The claims of harassment prior to arrest were known by Burrell at the time they occurred in June and July of 1981. The two-year limitations period began to run on those claims at that time, and the limitations period was not tolled by Burrell's subsequent incarceration. See Blum, 369 S.W.2d at 812. Accordingly, those claims are untimely, id., and were properly dismissed. However, Burrell's claims that arose during and following arrest, being that he was apparently continuously in custody after the time of his arrest on July 23, 1981, were not shown to be unprotected by the tolling provision for prisoners as of August 31, 1987.

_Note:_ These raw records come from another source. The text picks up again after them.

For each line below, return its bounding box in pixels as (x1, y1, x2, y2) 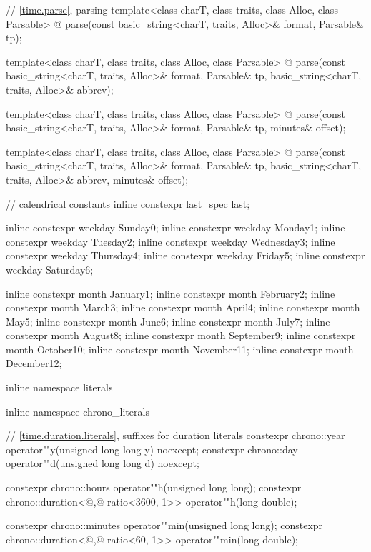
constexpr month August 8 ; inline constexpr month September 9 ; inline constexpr (6, 328, 356, 343)
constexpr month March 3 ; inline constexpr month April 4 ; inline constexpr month (6, 300, 360, 315)
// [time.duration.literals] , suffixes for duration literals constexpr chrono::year (6, 428, 345, 443)
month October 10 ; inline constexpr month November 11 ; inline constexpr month (6, 341, 354, 356)
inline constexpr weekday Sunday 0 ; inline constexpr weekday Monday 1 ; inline (6, 220, 345, 235)
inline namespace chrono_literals (6, 403, 149, 418)
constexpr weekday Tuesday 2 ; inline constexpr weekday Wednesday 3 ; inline (6, 234, 335, 249)
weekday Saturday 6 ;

Thus, for these later claims it is not shown that the statute of limitations was not tolled as of August 31, 1987, and that the limitations for those claims did not begin to run until September 1, 1987. See Tex.Civ.Prac. & Rem.Code Ann. § 16.001 (West Supp.1989) (as amended 1987). Because Burrell filed his suit on September 17, 1987, well within the two-year statute of limitations, those claims were not shown to be untimely. In light of the above discussion, the decision of the district court is reversed and remanded for further proceedings consistent with this opinion. We express no opinion on the substantive legal or factual merits (or lack thereof) of Burrell's timely claims.
REVERSED and REMANDED.
On July 23, 1981, Burrell claims he was out walking at night. After a long narrative regarding events that night, Burrell states that he was arrested for burglary. Burrell claims that his arm was bent behind his head and his face was forced "down on the hot hood of the patrol car."
Burrell also names one Shirley Jones, a private citizen (identified only as a worker at Pizza Inn), as a defendant. The basis for this claim, not separately addressed below, is unclear.
"(J) April 29, 1982 and May 11, 1982 — Evidentiary hearing on Defendants' Motion to Dismiss." Winton, 582 F.Supp. at 1047.
Burrell's motion for appointment of appellate counsel is denied. See Ulmer v. Chancellor, 691 F.2d 209, 212-213 (5th Cir.1982).